Stored items
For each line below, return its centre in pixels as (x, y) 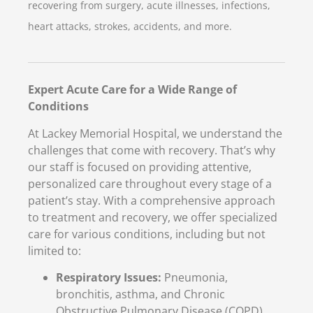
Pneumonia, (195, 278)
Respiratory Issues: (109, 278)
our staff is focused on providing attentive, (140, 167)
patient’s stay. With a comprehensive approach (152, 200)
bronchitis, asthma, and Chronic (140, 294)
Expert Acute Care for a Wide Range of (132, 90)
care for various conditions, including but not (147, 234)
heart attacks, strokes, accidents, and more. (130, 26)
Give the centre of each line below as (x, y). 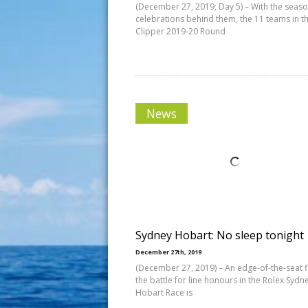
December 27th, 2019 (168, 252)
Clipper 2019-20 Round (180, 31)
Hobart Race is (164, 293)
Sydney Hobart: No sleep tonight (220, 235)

--

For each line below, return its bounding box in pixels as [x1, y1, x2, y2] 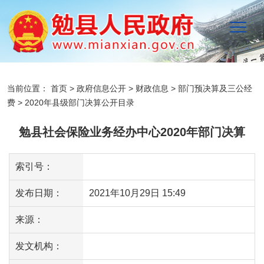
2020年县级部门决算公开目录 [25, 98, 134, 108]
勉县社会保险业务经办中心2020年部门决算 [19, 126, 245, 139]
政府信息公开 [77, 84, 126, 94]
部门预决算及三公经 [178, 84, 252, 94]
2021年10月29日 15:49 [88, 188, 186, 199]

= TRY IT =
Out of the data above, transcribe exactly and only the lines starting with the line that has "勉县社会保险业务经办中心2020年部门决算 [19, 126, 245, 139]" and going on through the line that has "2021年10月29日 15:49 [88, 188, 186, 199]", both included.

= ANSWER SPACE =
勉县社会保险业务经办中心2020年部门决算 [19, 126, 245, 139]
政府信息公开 [77, 84, 126, 94]
部门预决算及三公经 [178, 84, 252, 94]
2021年10月29日 15:49 [88, 188, 186, 199]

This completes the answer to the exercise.